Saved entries
# # # #

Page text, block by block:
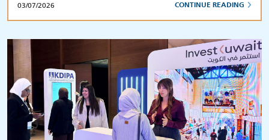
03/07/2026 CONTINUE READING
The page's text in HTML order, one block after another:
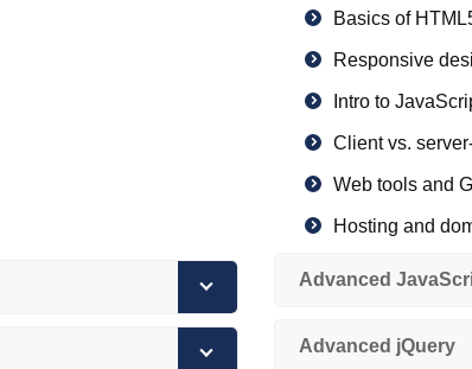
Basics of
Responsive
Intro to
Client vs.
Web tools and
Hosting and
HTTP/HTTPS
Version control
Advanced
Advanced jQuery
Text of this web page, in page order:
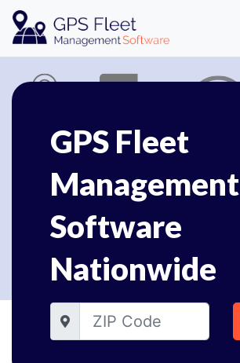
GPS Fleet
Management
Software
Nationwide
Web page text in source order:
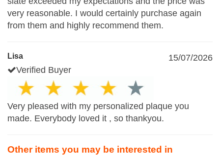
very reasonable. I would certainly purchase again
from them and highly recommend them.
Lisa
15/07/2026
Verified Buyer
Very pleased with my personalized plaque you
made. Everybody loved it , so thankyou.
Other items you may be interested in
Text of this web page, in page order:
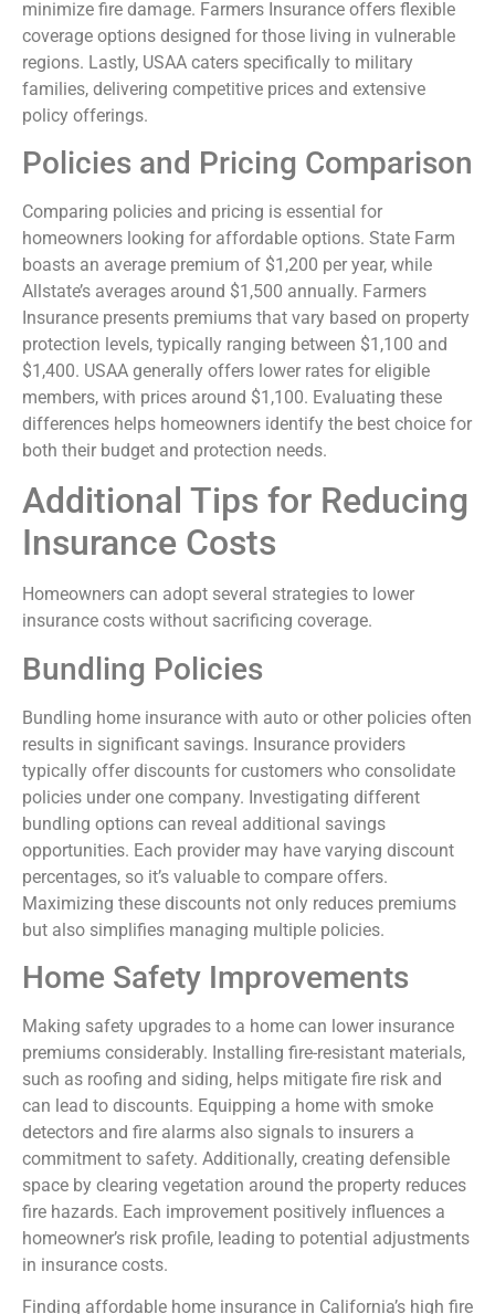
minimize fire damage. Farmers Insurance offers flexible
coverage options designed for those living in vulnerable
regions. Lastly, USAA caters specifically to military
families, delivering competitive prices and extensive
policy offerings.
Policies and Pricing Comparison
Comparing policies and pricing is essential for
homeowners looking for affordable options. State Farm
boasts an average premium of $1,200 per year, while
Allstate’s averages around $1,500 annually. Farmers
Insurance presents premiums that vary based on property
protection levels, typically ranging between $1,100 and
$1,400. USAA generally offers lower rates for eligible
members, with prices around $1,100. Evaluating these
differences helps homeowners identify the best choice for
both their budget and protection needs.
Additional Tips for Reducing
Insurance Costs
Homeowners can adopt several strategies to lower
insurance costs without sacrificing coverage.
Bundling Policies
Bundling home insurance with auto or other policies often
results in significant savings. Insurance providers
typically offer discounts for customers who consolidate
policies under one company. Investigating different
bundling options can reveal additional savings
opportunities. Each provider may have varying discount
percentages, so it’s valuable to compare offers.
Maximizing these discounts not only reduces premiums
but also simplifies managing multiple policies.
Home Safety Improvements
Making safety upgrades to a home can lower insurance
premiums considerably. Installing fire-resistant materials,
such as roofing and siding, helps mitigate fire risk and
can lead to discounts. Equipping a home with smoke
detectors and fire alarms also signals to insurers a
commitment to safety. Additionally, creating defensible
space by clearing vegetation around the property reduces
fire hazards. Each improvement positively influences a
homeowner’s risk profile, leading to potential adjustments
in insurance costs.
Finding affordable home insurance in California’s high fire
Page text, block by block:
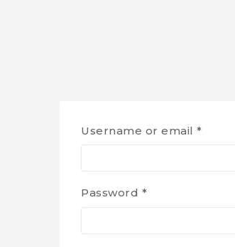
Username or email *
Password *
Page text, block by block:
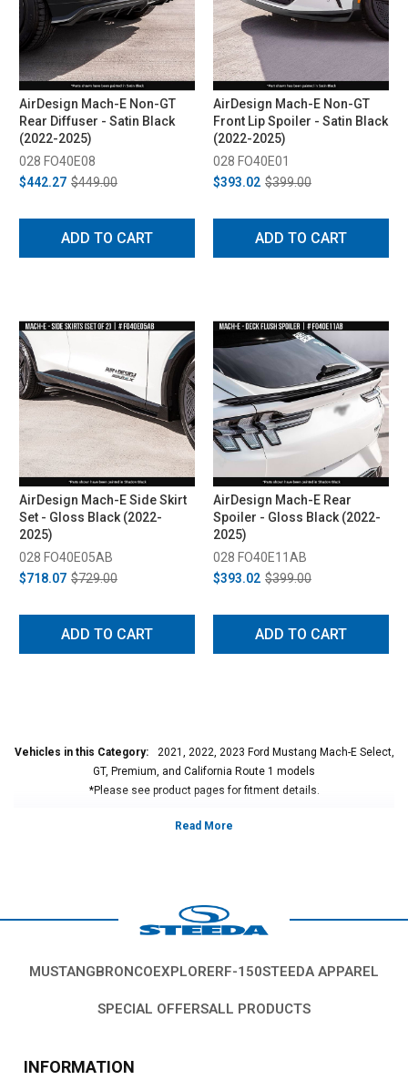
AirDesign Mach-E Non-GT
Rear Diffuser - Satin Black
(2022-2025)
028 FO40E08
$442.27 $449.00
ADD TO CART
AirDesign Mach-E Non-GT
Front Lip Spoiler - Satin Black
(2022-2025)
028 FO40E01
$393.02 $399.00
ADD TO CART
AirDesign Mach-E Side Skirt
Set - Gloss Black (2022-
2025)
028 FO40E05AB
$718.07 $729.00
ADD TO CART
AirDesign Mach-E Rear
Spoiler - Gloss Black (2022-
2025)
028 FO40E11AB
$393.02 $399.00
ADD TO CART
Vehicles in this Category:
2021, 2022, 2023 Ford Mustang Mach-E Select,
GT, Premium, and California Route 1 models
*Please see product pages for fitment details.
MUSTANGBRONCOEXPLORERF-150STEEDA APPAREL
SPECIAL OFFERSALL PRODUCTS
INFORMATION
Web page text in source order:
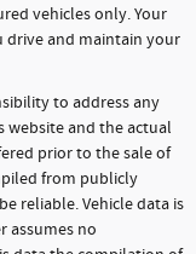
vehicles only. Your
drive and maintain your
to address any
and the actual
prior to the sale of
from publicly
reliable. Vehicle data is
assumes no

# # # #

Work to be completed:
Scan the data above for the word "helps" and report every line where it is found.

Solution to this exercise:
differences helps homeowners identify the best choice for
such as roofing and siding, helps mitigate fire risk and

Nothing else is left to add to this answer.